Ritchie, a Barnard College researcher-in-residence and former Soros Foundation Social Justice Fellow, speaks from personal experience. She says that being a black lesbian who was once sexually assaulted by a police officer factors into her research and advocacy. She told Katti Gray, The Crime Report contributing editor, that her current efforts include trying to persuade the New York Police Department to ban its practice—a common one, nationwide—of having police investigate allegations of sexual assault and harassment by police. She’s well aware, she adds, that Chicago Police Department union leaders blocked a similar attempt at establishing civilian review of alleged police rape last year. Here’s an abridged version of Ritchie’s conversation with Gray.
The Crime Report: In her foreword to “Invisible No More,” scholar and former Black Panther Party activist Angela Davis called it a very difficult book to read. Was it hard for you to write?
Andrea J. Ritchie: I was sifting through reports, watching videos, looking at photographs and speaking directly to some of these sexually assaulted women and girls, and their families, and the relatives of women killed by police. I was witnessing people’s pain and vulnerability and their sense of betrayal by a society that largely ignores these crimes.

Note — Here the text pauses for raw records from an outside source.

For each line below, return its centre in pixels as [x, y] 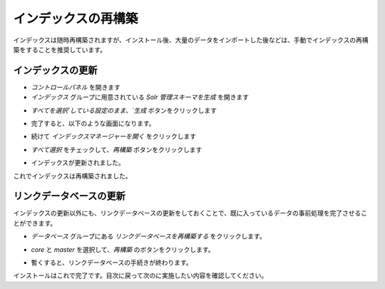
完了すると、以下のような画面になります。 [93, 123]
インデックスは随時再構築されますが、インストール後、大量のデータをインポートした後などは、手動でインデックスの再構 [191, 40]
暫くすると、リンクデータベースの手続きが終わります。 [112, 263]
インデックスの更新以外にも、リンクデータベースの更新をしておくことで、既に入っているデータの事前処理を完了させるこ [190, 213]
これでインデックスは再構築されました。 [72, 176]
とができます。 [35, 223]
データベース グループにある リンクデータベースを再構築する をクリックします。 [149, 236]
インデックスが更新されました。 [78, 163]

There were so many stories that I worried about which to cut from the manuscript. If I cut them, the public would never know what happened. So I also created a database of these cases on the book’s website. It contains 300 cases right now; we’re about to update that to add about 100 more. And these are not all the stories that are out there. If a person had filed a lawsuit against police, that case was already being told publicly. There are cases I came across where I felt we had to protect someone’s identity, fearing they would face retaliation for speaking up. Sometimes, the assaulted women are necessarily kept anonymous.
Yes, writing this book was hard. At the same time, it was healing. Bringing these issues to light, hopefully, will lead to action that makes these things not happen again.
TCR: How far back in history are these cases you write about?
Ritchie: Back to the1950s, when the Civil Rights Congress, through its We Charge Genocide report, chronicled a number of cases of police violence against black women and girls.
But, in actual reality, these crimes started in 1492 when Christopher Columbus landed on these shores and began committing violence against indigenous people and indigenous women … and in [the 1500s] when blacks were first brought here as slaves.
TCR: Of all the stories of police violence against women in “Invisible No More,” which did you find the most searing?
Ritchie: The ones that strike me make it so clear that these controlling, mythical narratives about black women and indigenous women, which are rooted in slavery, still operate in policing today.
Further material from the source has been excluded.